19. Power distribution means (5) for the electrode assembly (1) according to any one of the preceding claims, comprising a frame (51) for being arranged around a perforated portion (311, 321, 331) of an electrode member (31, 32, 33), wherein said frame (51) is provided with a slot for providing a short-cut for electricity from a point for connecting the electrode member (31, 32, 33) to a power source and to at least two different locations on the perforated portion (311, 321, 331) of the electrode member (31, 32, 33).

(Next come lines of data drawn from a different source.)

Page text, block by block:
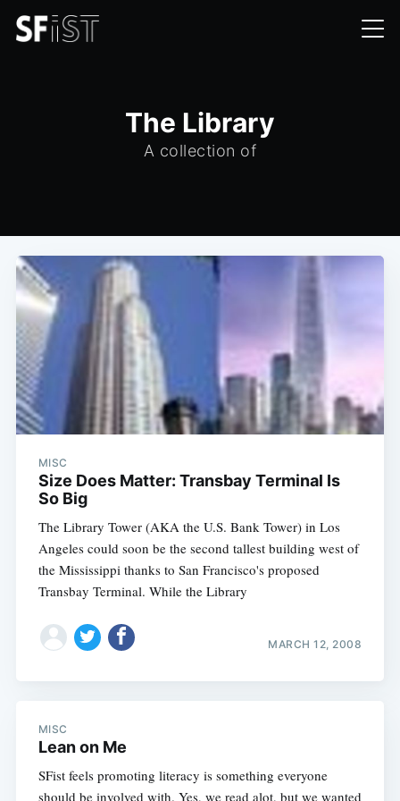
The Library
A collection of
MISC
Size Does Matter: Transbay Terminal Is
So Big
The Library Tower (AKA the U.S. Bank Tower) in Los
Angeles could soon be the second tallest building west of
the Mississippi thanks to San Francisco's proposed
Transbay Terminal. While the Library
MARCH 12, 2008
MISC
Lean on Me
SFist feels promoting literacy is something everyone
should be involved with. Yes, we read alot, but we wanted
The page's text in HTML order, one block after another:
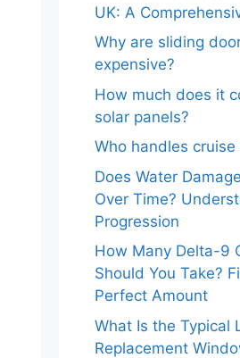
UK: A
Why are sliding
expensive?
How much does it
solar panels?
Who handles cruise
Does Water
Over Time?
Progression
How Many Delta-9
Should You Take?
Perfect Amount
What Is the Typical
Replacement
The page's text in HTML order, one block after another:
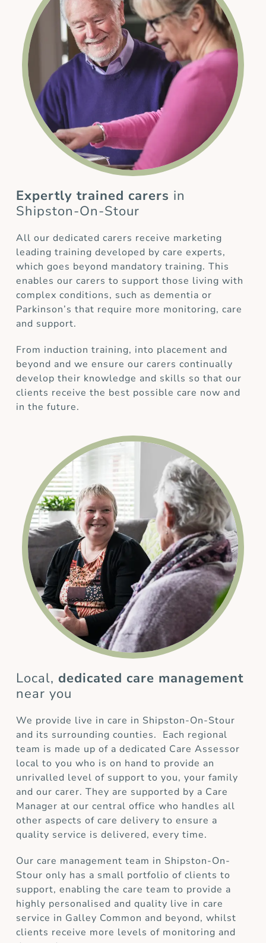
Expertly trained carers in
Shipston-On-Stour
All our dedicated carers receive marketing
leading training developed by care experts,
which goes beyond mandatory training. This
enables our carers to support those living with
complex conditions, such as dementia or
Parkinson’s that require more monitoring, care
and support.
From induction training, into placement and
beyond and we ensure our carers continually
develop their knowledge and skills so that our
clients receive the best possible care now and
in the future.
Local, dedicated care management
near you
We provide live in care in Shipston-On-Stour
and its surrounding counties. Each regional
team is made up of a dedicated Care Assessor
local to you who is on hand to provide an
unrivalled level of support to you, your family
and our carer. They are supported by a Care
Manager at our central office who handles all
other aspects of care delivery to ensure a
quality service is delivered, every time.
Our care management team in Shipston-On-
Stour only has a small portfolio of clients to
support, enabling the care team to provide a
highly personalised and quality live in care
service in Galley Common and beyond, whilst
clients receive more levels of monitoring and

20. Treatment system (10) for water contaminated with organic material, wherein the treatment system (10) comprises the electrode assembly (1) according to any one of claims 1-18.

21. Treatment system (10) according to claim 20, further comprising the power distribution means (5) according to claim 19.

22. Method for inactivating organic material in water, wherein the method comprises the following steps:

providing a confined space (41) having a longitudinal axis, an inlet opening (42) and an outlet opening (43);

arranging an electrode assembly (1) according to claim 1 in the confined space (41), such that the longitudinal axis (L) of the electrode assembly (1) is aligned with the longitudinal axis of the confined space (41);

connecting the electrode assembly (1) to a power source (11); and

letting the water in through the inlet opening (42), through the electrode assembly (1) in the confined space (41), and out through the outlet opening (43).